**Problem**
In the entries below, find the lines that contain the word "Pearl" and copy them.
(Beginning of Data provided)
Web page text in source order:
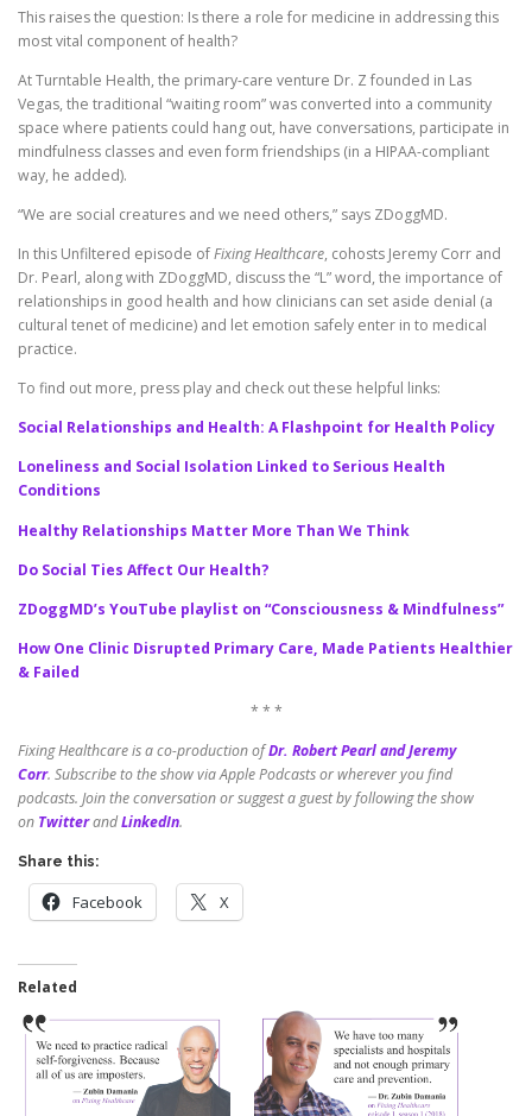
This raises the question: Is there a role for medicine in addressing this
most vital component of health?
At Turntable Health, the primary-care venture Dr. Z founded in Las
Vegas, the traditional “waiting room” was converted into a community
space where patients could hang out, have conversations, participate in
mindfulness classes and even form friendships (in a HIPAA-compliant
way, he added).
“We are social creatures and we need others,” says ZDoggMD.
In this Unfiltered episode ofFixing Healthcare, cohosts Jeremy Corr and
Dr. Pearl, along with ZDoggMD, discuss the “L” word, the importance of
relationships in good health and how clinicians can set aside denial (a
cultural tenet of medicine) and let emotion safely enter in to medical
practice.
To find out more, press play and check out these helpful links:
Social Relationships and Health: A Flashpoint for Health Policy
Loneliness and Social Isolation Linked to Serious Health
Conditions
Healthy Relationships Matter More Than We Think
Do Social Ties Affect Our Health?
ZDoggMD’s YouTube playlist on “Consciousness & Mindfulness”
How One Clinic Disrupted Primary Care, Made Patients Healthier
& Failed
* * *
Fixing Healthcare is a co-production ofDr. Robert Pearl and Jeremy
Corr. Subscribe to the show via Apple Podcasts or wherever you find
podcasts. Join the conversation or suggest a guest by following the show
on TwitterandLinkedIn.
Share this:
Facebook X
Related
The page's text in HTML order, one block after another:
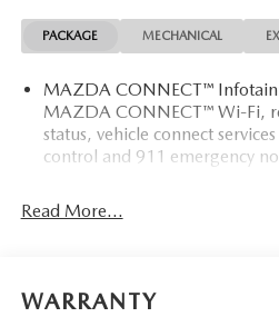
PACKAGE MECHANICAL
MAZDA CONNECT™
MAZDA CONNECT™ Wi-Fi,
status, vehicle connect
control and 911 emergency
Read More...
WARRANTY
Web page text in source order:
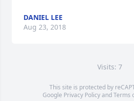
DANIEL LEE
Aug 23, 2018
Visits: 7
This site is protected by
Google Privacy PolicyandTerms
(End of Data provided)
**Answer below**
Dr. Pearl, along with ZDoggMD, discuss the “L” word, the importance of
Fixing Healthcare is a co-production ofDr. Robert Pearl and Jeremy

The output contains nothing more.